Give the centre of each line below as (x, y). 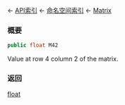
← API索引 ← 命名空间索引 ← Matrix (59, 10)
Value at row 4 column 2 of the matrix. (63, 59)
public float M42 (33, 45)
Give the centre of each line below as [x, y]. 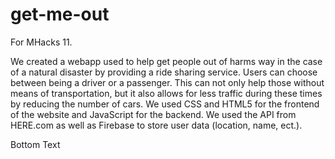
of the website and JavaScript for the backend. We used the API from [153, 114]
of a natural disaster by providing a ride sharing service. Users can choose [164, 72]
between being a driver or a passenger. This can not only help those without [167, 82]
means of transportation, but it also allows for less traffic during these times [166, 93]
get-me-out [60, 14]
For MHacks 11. [41, 42]
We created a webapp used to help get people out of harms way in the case [166, 61]
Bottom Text [35, 144]
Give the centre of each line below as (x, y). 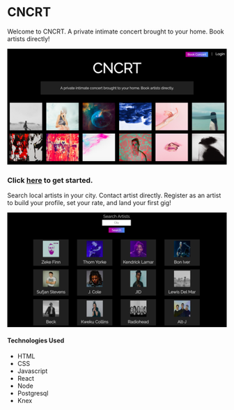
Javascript (32, 371)
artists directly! (29, 38)
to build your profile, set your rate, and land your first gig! (89, 203)
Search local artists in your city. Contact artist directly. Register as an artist (114, 195)
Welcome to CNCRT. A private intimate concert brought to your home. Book (116, 31)
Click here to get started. (50, 180)
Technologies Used (36, 341)
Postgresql (33, 393)
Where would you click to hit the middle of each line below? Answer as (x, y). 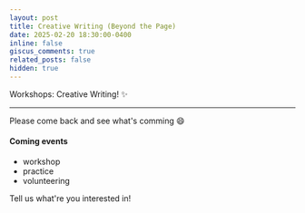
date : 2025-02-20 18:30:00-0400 (70, 34)
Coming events (39, 141)
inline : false (36, 43)
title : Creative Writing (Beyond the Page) (93, 26)
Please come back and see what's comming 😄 (97, 121)
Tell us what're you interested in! (70, 198)
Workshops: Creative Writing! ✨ (69, 94)
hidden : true (34, 69)
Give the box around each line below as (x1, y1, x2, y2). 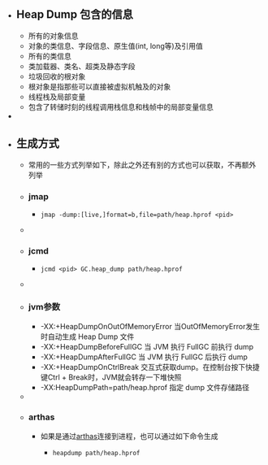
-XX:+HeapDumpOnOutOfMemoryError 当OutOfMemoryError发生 (40, 321, 260, 331)
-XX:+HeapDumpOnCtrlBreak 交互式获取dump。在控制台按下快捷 (40, 362, 260, 372)
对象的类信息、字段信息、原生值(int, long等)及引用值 (28, 41, 203, 50)
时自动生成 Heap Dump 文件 (40, 332, 135, 341)
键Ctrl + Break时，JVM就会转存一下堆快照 (40, 372, 182, 382)
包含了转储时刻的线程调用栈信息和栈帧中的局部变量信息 (28, 102, 214, 111)
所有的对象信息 (28, 31, 79, 41)
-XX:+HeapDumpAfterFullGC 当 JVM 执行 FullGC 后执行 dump (40, 352, 248, 362)
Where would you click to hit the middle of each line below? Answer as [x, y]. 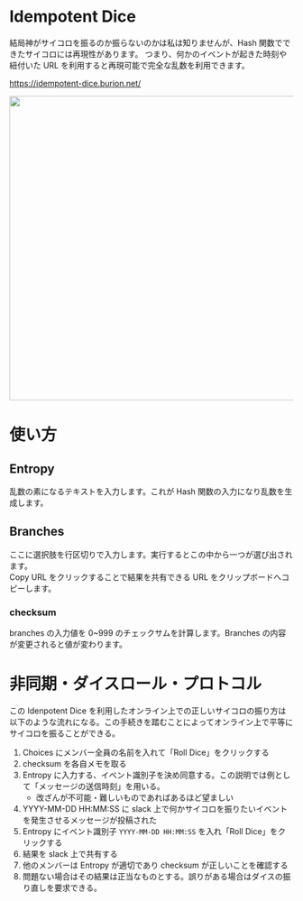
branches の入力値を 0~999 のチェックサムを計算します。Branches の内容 [148, 633]
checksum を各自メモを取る [74, 763]
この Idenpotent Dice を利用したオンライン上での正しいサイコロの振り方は [148, 711]
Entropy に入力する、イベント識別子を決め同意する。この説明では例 [148, 775]
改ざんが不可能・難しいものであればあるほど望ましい [135, 797]
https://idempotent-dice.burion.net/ [75, 83]
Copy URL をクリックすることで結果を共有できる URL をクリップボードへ [146, 577]
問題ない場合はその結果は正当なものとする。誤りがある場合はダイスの [152, 876]
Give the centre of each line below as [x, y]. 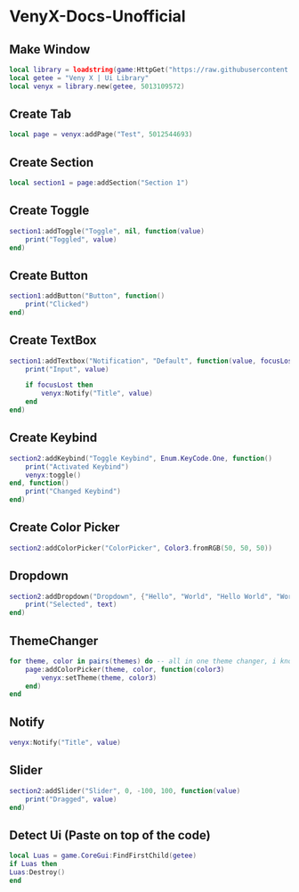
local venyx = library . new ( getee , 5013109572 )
********************
## Prompt
Exclude all images and return the listing word for word.

## Solution to the exercise
Give the centre of each line below as (x, y). 
← API索引 ← 命名空间索引 ← Matrix (59, 10)
Value at row 4 column 2 of the matrix. (63, 59)
public float M42 (33, 45)
Give the centre of each line below as [x, y]. 
of the website and JavaScript for the backend. We used the API from [153, 114]
of a natural disaster by providing a ride sharing service. Users can choose [164, 72]
between being a driver or a passenger. This can not only help those without [167, 82]
means of transportation, but it also allows for less traffic during these times [166, 93]
get-me-out [60, 14]
For MHacks 11. [41, 42]
We created a webapp used to help get people out of harms way in the case [166, 61]
Bottom Text [35, 144]
Give the centre of each line below as (x, y). 
Javascript (32, 371)
artists directly! (29, 38)
to build your profile, set your rate, and land your first gig! (89, 203)
Search local artists in your city. Contact artist directly. Register as an artist (114, 195)
Welcome to CNCRT. A private intimate concert brought to your home. Book (116, 31)
Click here to get started. (50, 180)
Technologies Used (36, 341)
Postgresql (33, 393)
Where would you click to hit the middle of each line below? Answer as (x, y). 
date : 2025-02-20 18:30:00-0400 (70, 34)
Coming events (39, 141)
inline : false (36, 43)
title : Creative Writing (Beyond the Page) (93, 26)
Please come back and see what's comming 😄 (97, 121)
Tell us what're you interested in! (70, 198)
Workshops: Creative Writing! ✨ (69, 94)
hidden : true (34, 69)
Give the box around each line below as (x1, y1, x2, y2). 
-XX:+HeapDumpOnOutOfMemoryError 当OutOfMemoryError发生 (40, 321, 260, 331)
-XX:+HeapDumpOnCtrlBreak 交互式获取dump。在控制台按下快捷 (40, 362, 260, 372)
对象的类信息、字段信息、原生值(int, long等)及引用值 (28, 41, 203, 50)
时自动生成 Heap Dump 文件 (40, 332, 135, 341)
键Ctrl + Break时，JVM就会转存一下堆快照 (40, 372, 182, 382)
包含了转储时刻的线程调用栈信息和栈帧中的局部变量信息 (28, 102, 214, 111)
所有的对象信息 (28, 31, 79, 41)
-XX:+HeapDumpAfterFullGC 当 JVM 执行 FullGC 后执行 dump (40, 352, 248, 362)
Where would you click to hit the middle of each line below? Answer as [x, y]. 
branches の入力値を 0~999 のチェックサムを計算します。Branches の内容 [148, 633]
checksum を各自メモを取る [74, 763]
この Idenpotent Dice を利用したオンライン上での正しいサイコロの振り方は [148, 711]
Entropy に入力する、イベント識別子を決め同意する。この説明では例 [148, 775]
改ざんが不可能・難しいものであればあるほど望ましい [135, 797]
https://idempotent-dice.burion.net/ [75, 83]
Copy URL をクリックすることで結果を共有できる URL をクリップボードへ [146, 577]
問題ない場合はその結果は正当なものとする。誤りがある場合はダイスの [152, 876]
Give the centre of each line below as [x, y]. 
local venyx = library . new ( getee , 5013109572 )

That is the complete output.